▶ [BRIEF] Your answer must be the exact lines from the one holding "node-detective/" through the final line of the records below, both included, and nothing more.

[Opening TASK INPUT section]

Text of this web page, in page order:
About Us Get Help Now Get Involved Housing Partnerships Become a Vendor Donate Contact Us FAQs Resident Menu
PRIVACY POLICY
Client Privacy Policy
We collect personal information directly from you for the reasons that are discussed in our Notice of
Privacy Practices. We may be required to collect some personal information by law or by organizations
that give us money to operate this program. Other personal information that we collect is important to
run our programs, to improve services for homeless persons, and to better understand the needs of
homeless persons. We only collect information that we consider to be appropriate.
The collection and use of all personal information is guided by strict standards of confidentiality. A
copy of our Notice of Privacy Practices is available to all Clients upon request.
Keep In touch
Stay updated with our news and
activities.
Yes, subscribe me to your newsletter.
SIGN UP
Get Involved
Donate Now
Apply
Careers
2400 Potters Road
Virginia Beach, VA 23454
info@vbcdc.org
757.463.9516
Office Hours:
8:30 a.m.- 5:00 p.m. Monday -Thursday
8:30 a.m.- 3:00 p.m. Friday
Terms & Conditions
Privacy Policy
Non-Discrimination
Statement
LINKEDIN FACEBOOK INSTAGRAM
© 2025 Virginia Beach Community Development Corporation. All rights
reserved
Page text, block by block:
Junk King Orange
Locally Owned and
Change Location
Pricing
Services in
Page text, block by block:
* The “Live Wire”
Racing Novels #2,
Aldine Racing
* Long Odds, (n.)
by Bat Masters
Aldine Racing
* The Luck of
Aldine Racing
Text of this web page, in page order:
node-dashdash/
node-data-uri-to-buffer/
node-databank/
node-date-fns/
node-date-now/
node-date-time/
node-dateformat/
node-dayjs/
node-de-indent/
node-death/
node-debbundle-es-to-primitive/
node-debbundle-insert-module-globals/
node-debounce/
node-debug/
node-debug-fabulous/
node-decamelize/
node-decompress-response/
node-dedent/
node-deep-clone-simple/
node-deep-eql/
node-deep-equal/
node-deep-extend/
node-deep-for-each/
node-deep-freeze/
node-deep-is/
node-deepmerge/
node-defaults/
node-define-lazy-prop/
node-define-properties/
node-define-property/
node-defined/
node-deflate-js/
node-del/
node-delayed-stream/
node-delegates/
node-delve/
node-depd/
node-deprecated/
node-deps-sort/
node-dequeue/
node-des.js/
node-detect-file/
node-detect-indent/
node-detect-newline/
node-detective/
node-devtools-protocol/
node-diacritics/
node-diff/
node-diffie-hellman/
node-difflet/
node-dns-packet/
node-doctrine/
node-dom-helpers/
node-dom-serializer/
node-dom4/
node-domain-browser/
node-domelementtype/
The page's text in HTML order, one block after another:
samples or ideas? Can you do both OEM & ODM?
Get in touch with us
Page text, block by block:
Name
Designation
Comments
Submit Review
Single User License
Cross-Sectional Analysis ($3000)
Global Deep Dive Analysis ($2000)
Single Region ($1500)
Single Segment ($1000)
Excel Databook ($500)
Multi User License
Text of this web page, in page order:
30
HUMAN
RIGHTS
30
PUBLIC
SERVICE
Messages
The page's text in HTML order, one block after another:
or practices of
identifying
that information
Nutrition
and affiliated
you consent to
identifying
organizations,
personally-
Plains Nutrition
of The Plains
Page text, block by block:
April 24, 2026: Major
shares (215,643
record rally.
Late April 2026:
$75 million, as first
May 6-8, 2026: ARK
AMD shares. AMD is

[Closing TASK INPUT section]

▶ [RESPONSE AREA]
node-detective/
node-devtools-protocol/
node-diacritics/
node-diff/
node-diffie-hellman/
node-difflet/
node-dns-packet/
node-doctrine/
node-dom-helpers/
node-dom-serializer/
node-dom4/
node-domain-browser/
node-domelementtype/
The page's text in HTML order, one block after another:
samples or ideas? Can you do both OEM & ODM?
Get in touch with us
Page text, block by block:
Name
Designation
Comments
Submit Review
Single User License
Cross-Sectional Analysis ($3000)
Global Deep Dive Analysis ($2000)
Single Region ($1500)
Single Segment ($1000)
Excel Databook ($500)
Multi User License
Text of this web page, in page order:
30
HUMAN
RIGHTS
30
PUBLIC
SERVICE
Messages
The page's text in HTML order, one block after another:
or practices of
identifying
that information
Nutrition
and affiliated
you consent to
identifying
organizations,
personally-
Plains Nutrition
of The Plains
Page text, block by block:
April 24, 2026: Major
shares (215,643
record rally.
Late April 2026:
$75 million, as first
May 6-8, 2026: ARK
AMD shares. AMD is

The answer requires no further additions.